Sally Legge said amusedly:

“You sound like Betsy Trotwood campaigning against donkeys.”

“Betsy Trotwood? Who's she?” asked Sir George simply.

“Dickens.”

“Oh, Dickens. I read the
Pickwick Papers
once. Not bad. Not bad at all—surprised me. But, seriously, trespassers are a menace since they've started this Youth Hostel tomfoolery. They come out at you from everywhere wearing the most incredible shirts—boy this morning had one all covered with crawling turtles and things—made me think I'd been hitting the bottle or something. Half of them can't speak English—just gibber at you…” He mimicked: “‘Oh, plees—yes, haf you—tell me—iss way to ferry?' I say no, it isn't, roar at them, and send them back where they've come from, but half the time they just blink and stare and don't understand. And the girls giggle. All kinds of nationalities, Italian, Yugoslavian,
Dutch, Finnish—Eskimos I shouldn't be surprised! Half of them communists, I shouldn't wonder,” he ended darkly.

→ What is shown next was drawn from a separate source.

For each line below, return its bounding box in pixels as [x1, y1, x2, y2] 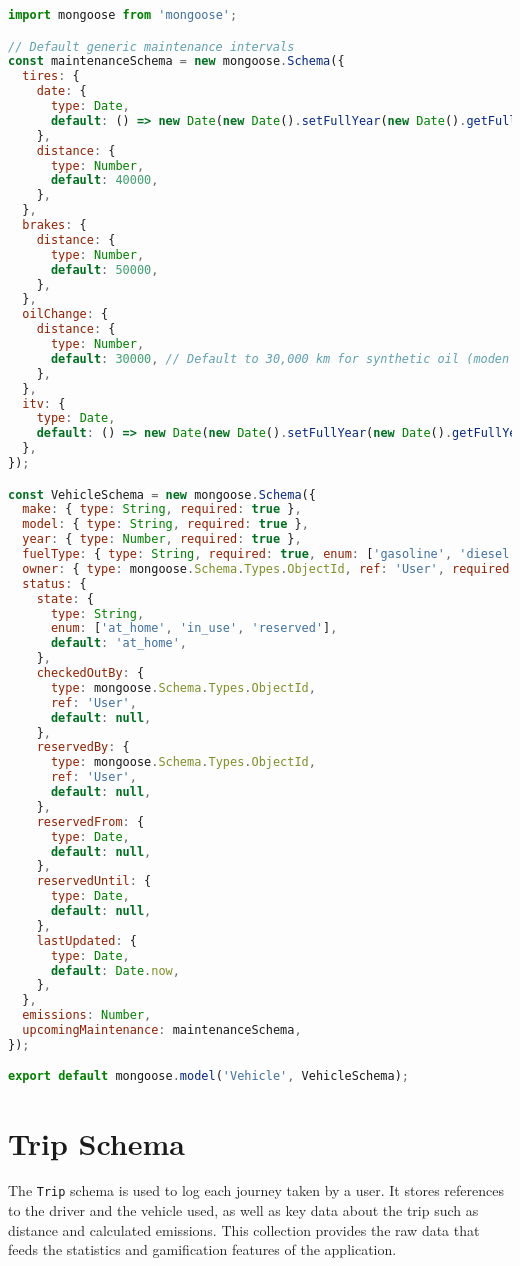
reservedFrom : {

“Come now, George, don't get started on communists,” said Mrs. Legge. “I'll come and help you deal with the rabid women.”

She led him out of the window and called over her shoulder: “Come on, Jim. Come and be torn to pieces in a good cause.”

“All right, but I want to put M. Poirot in the picture about the Murder Hunt since he's going to present the prizes.”

“You can do that presently.”

“I will await you here,” said Poirot agreeably.

In the ensuing silence, Alec Legge stretched himself out in his chair and sighed.

“Women!” he said. “Like a swarm of bees.”

He turned his head to look out of the window.

“And what's it all about? Some silly garden fête that doesn't matter to anyone.”

“But obviously,” Poirot pointed out, “there are those to whom it does matter.”

“Why can't people have some
sense?
Why can't they
think?
Think of the mess the whole world has got itself into. Don't they realize that the inhabitants of the globe are busy committing suicide?”

Poirot judged rightly that he was not intended to reply to this question. He merely shook his head doubtfully.

“Unless we can do something before it's too late…” Alec Legge broke off. An angry look swept over his face. “Oh, yes,” he said, “I know what you're thinking. That I'm nervy, neurotic—all the rest of it. Like those damned doctors. Advising rest and change and sea air. All right, Sally and I came down here and took the Mill
Cottage for three months, and I've followed their prescription. I've fished and bathed and taken long walks and sunbathed—”

“I noticed that you had sunbathed, yes,” said Poirot politely.

“Oh, this?” Alec's hand went to his sore face. “That's the result of a fine English summer for once in a way. But what's the
good
of it all? You can't get away from facing truth just by running away from it.”

“No, it is never any good running away.”

“And being in a rural atmosphere like this just makes you realize things more keenly—that and the incredible apathy of the people of this country. Even Sally, who's intelligent enough, is just the same. Why bother? That's what she says. It makes me mad! Why bother?”

“As a matter of interest, why do you?”

“Good God, you too?”

“No, it is not advice. It is just that I would like to know your answer.”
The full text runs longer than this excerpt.